(INPUT)
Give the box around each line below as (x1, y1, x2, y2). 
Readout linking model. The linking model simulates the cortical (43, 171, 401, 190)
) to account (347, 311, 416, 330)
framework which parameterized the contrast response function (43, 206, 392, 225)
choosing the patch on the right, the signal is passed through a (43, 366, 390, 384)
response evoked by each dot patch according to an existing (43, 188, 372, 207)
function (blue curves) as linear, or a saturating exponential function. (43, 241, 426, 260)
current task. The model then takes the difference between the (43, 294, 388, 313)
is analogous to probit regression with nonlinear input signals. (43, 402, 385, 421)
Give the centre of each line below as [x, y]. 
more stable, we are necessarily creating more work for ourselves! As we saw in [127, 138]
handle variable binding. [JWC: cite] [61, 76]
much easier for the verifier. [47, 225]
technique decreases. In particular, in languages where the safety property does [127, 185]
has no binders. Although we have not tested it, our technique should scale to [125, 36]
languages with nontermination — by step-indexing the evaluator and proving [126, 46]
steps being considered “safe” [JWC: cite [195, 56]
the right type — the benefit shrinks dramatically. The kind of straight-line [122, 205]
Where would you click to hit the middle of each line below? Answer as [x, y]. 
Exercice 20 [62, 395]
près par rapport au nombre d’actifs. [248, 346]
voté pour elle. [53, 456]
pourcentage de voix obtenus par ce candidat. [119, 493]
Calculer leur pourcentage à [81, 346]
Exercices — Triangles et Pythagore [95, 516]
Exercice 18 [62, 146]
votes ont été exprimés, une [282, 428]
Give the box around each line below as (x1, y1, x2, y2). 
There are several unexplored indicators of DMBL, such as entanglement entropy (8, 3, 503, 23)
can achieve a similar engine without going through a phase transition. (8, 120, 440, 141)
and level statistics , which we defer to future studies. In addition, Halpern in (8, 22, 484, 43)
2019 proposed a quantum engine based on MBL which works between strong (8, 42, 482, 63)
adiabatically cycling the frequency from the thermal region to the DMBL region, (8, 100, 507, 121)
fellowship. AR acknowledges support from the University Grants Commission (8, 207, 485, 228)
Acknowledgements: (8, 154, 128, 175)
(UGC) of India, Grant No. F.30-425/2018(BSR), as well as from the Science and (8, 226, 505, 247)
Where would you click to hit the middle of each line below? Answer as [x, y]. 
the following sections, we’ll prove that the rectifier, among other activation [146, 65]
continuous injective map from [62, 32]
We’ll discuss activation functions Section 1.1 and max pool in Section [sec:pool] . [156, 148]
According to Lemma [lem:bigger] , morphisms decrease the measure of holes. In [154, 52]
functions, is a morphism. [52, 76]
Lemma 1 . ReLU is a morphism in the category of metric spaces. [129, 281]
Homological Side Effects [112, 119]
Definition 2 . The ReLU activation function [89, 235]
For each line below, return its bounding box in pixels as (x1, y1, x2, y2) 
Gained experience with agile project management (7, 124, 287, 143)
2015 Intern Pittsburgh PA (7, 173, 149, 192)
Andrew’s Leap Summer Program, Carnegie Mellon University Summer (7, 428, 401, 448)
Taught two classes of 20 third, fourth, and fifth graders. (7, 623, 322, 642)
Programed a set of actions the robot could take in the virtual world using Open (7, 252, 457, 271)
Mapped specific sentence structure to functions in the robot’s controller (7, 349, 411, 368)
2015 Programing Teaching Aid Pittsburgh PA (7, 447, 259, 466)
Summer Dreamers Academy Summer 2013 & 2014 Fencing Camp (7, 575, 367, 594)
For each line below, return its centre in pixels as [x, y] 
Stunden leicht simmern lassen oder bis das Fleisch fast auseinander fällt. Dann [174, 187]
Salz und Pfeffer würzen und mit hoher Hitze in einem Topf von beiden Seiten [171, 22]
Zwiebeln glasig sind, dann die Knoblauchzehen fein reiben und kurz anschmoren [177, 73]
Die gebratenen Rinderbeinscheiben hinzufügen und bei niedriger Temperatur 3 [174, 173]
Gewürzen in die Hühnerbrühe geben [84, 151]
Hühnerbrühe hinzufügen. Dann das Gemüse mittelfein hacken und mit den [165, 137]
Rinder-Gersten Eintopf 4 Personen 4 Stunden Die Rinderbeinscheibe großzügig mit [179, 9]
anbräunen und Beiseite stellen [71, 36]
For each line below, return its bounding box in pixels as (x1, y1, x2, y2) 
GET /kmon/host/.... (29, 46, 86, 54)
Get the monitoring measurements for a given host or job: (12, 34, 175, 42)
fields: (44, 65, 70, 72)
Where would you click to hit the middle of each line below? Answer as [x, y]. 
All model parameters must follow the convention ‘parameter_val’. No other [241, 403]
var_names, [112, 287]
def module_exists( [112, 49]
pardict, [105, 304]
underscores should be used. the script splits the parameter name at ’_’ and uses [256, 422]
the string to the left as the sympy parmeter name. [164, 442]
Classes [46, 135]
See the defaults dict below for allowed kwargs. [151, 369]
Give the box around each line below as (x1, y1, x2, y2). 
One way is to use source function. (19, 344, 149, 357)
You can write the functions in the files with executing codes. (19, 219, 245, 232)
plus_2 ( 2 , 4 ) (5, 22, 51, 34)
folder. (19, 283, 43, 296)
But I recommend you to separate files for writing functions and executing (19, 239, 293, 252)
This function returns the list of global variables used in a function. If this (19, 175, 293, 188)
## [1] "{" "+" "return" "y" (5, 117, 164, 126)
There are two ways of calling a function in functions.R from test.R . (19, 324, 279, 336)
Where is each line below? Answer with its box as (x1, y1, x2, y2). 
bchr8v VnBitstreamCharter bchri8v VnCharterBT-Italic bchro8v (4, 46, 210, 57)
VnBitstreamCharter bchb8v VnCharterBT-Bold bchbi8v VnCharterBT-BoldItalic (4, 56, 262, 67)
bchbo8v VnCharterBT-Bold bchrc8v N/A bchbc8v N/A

(DESCRIPTION OF THE TASK) Only one stretch of the entries above is wanted: the lines from the one containing "adiabatically cycling the" through the one containing "Lemma 1 . ReLU". Please reproduce it exactly.

(SOLUTION TO THIS EXERCISE)
adiabatically cycling the frequency from the thermal region to the DMBL region, (8, 100, 507, 121)
fellowship. AR acknowledges support from the University Grants Commission (8, 207, 485, 228)
Acknowledgements: (8, 154, 128, 175)
(UGC) of India, Grant No. F.30-425/2018(BSR), as well as from the Science and (8, 226, 505, 247)
Where would you click to hit the middle of each line below? Answer as [x, y]. 
the following sections, we’ll prove that the rectifier, among other activation [146, 65]
continuous injective map from [62, 32]
We’ll discuss activation functions Section 1.1 and max pool in Section [sec:pool] . [156, 148]
According to Lemma [lem:bigger] , morphisms decrease the measure of holes. In [154, 52]
functions, is a morphism. [52, 76]
Lemma 1 . ReLU is a morphism in the category of metric spaces. [129, 281]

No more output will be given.